Hayatta hiçbir şey tek boyutlu değildir. Her şey içinde hayaller, mücadeleler, beklentiler, yaralar… kısacası çok şey barınır. Ama futbol, özellikle de Brezilya favelasındaki futbol, hayatın ta kendisiyle iç içe geçmiştir. Tigre, Fabiana, Pisote ve arkadaşları gol atmak ya da golü önlemek için sahaya çıktıklarında, aslında çok daha büyük bir şeyi savunuyorlar: Varlıklarını, kimliklerini ve itibarlarını. Dünyaya, “Ben de varım, ben de önemliyim,” diyorlar sanki. Bunu daha en baştan belli ederek tüm kartlarımı açık oynuyorum: Okur, bunun sadece futbolla ilgili bir hikâye olmadığını bilmeli. Onu nasıl algılayacakları ise artık kendi tercihleri.
Romana adını veren Çıplak Elli Kahraman yani Moacir Barbosa aynı zamanda romanın gerçek ve kurgu arasındaki çizgisini de belirliyor. 1950 Dünya Kupası’nda maçı kaybettirecek gol yemesinin üzerine yıllarca Brezilya halkı tarafından hain ilan ediliyor, linç yiyor… Bu trajik hayat hikâyesinin sizin için önemi nedir?
Moacir Barbosa’nın gerçek hayatı, neredeyse romandan fırlamış gibi: yükseliş, çöküş, toplum önyargısı, adaletsizlik… Bir düşünün: Bu adam gençliğinde gerçek bir süperstar, ama sonraki elli yıl boyunca günah keçisi gibi muamele gördü.
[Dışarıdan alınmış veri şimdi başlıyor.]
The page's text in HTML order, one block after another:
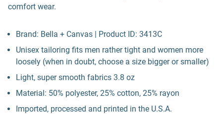
comfort wear.
Brand: Bella + Canvas | Product ID: 3413C
Unisex tailoring fits men rather tight and women more
loosely (when in doubt, choose a size bigger or smaller)
Light, super smooth fabrics 3.8 oz
Material: 50% polyester, 25% cotton, 25% rayon
Imported, processed and printed in the U.S.A.

Sokakta taşlandı, mahallelerden kovuldu… Ve tüm bunlar, bir maçta yediği gol yüzünden yaşandı. Haliyle hikâyemle ona hak ettiği ikinci bir şansı, gerçek hayatta asla bulamadığı bir adaleti sunmak istedim.
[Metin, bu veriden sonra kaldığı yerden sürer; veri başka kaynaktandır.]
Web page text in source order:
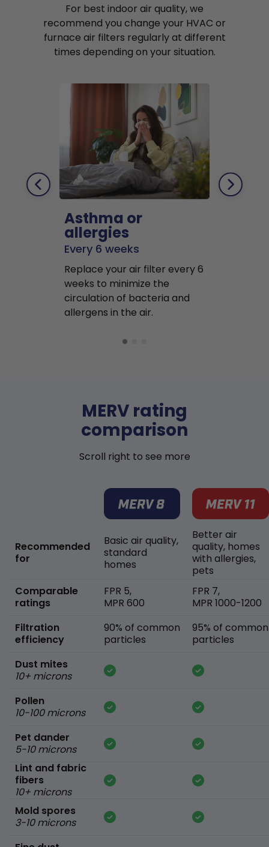
For best indoor air quality, we
recommend you change your HVAC or
furnace air filters regularly at different
times depending on your situation.
Asthma or
allergies
Every 6 weeks
Replace your air filter every 6
weeks to minimize the
circulation of bacteria and
allergens in the air.
MERV rating
comparison
Scroll right to see more
Recommended
for
Comparable
ratings
Filtration
efficiency
Dust mites
10+ microns
Pollen
10-100 microns
Pet dander
5-10 microns
Lint and fabric
fibers
10+ microns
Mold spores
3-10 microns
Basic air quality,
standard
homes
FPR 5,
MPR 600
90% of common
particles
Better air
quality, homes
with allergies,
pets
FPR 7,
MPR 1000-1200
95% of common
particles

Tigre, Dickens’in Büyük Umutlar romanını, karakterlerini, kendi hayatıyla özdeşleştiriyor. Bu noktada, Çıplak Elli Kahraman ve Büyük Umutlar romanı arasında kurduğunuz bu bağlantıyı bir de sizden dinlemek isterim.
Çocukken en sevdiğim kitap Charles Dickens’ın Büyük Umutlar’ıydı, gerçi o zamanlar kısaltılmış “çocuk versiyonunu” okumuştum. Yetişkin olarak orijinalini okuyunca neden bu kadar önemli sayıldığını anladım. Çok sonra, Çıplak Elli Kahraman’ı yazmaya başladığımda bazı belirsiz paralellikler fark ettim: Dickens’ın Pip’i gibi Tigre de asla kazanamayacağını düşündüğü bir kıza âşık. Onun da büyük hayalleri ve umutları var, fakat yoksulluk ve önyargı gibi engeller yüzünden onlara ulaşamıyor. Bu nedenle, çocukluğumda sevdiğim Dickens’ın bu eserine bir saygı duruşu olarak ona hikâyemde yer verdim.
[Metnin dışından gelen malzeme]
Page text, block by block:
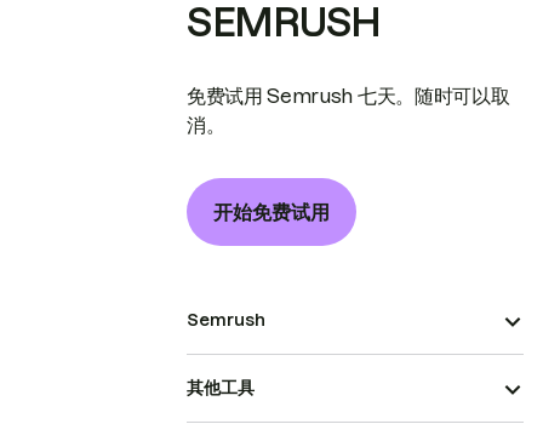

Romanda dikkatimi çeken bir diğer nokta da önyargı ve sınıfsal eşitsizlik… Tigre gibi Fabiana gibi toplumun “alt” kesiminden gelen çocuklar “potansiyel hırsız” olarak görülüyor, dışlanıyor. Toplumun bu kanayan yarasını özellikle “çocuk gözünden” anlatmanızın sebebi nedir?
Bir çocuğun gözünden bakınca büyük meselelerin tümü daha canlı ve keskin hissedilir. Biz yetişkinler yıllar içinde sorunlu durumlara alışıp normalleştiriyoruz. Ama bir çocuk için, haksızlık ve önyargıyı ilk elden yaşamak, sadece birkaç sokak ötede doğduğun için hayata farklı bir başlangıç çizgisinden başlıyor gibi hissetmek, katlanılmazdır. Bence bu, sosyal eşitsizliğin ne kadar absürt olduğunu en iyi şekilde ortaya koyar.
Futbol, Tigre ve arkadaşları için yalnızca bir oyun değil, yoksulluktan, umutsuzluktan, şiddetten kaçışın, çıkış yolu. Bu sadece Brezilya’da değil maalesef tüm dünyada giderek artan bir problem… Çocuklara ve gençlere seslenen bir yazar olarak gelecek umudunuzu ve geleceğe dair sözlerinizi merak ediyoruz.
Okurun temel haklarından biri, bir kitabı dilediği gibi okuma özgürlüğüdür. Bu yüzden okurlara ne anlam çıkarmaları gerektiğini dikte etmeyi tercih etmiyorum. Üstelik, hikâyede saklı “büyük sorular”ın yanıtlarını çoğu zaman ben de bilmiyorum. Unutmayın, bir kitap her zaman iki kişi tarafından yazılır: Yazar ve her bir okur. Dolayısıyla kitabım, okur sayısı kadar farklı biçimde yorumlanabilir. Basit bir futbol hikâyesi, bir aşk hikâyesi, büyüme hikâyesi veya toplum eleştirisi olarak okunabilir. Yine de içten içe, kitabımın insanları dünyadaki dezavantajlı, imkânları az olan çocukların yaşadığı zorluklara daha duyarlı ve bilinçli kılmasını ve belki de eyleme geçmeleri için onlara ilham vermesini umuyorum.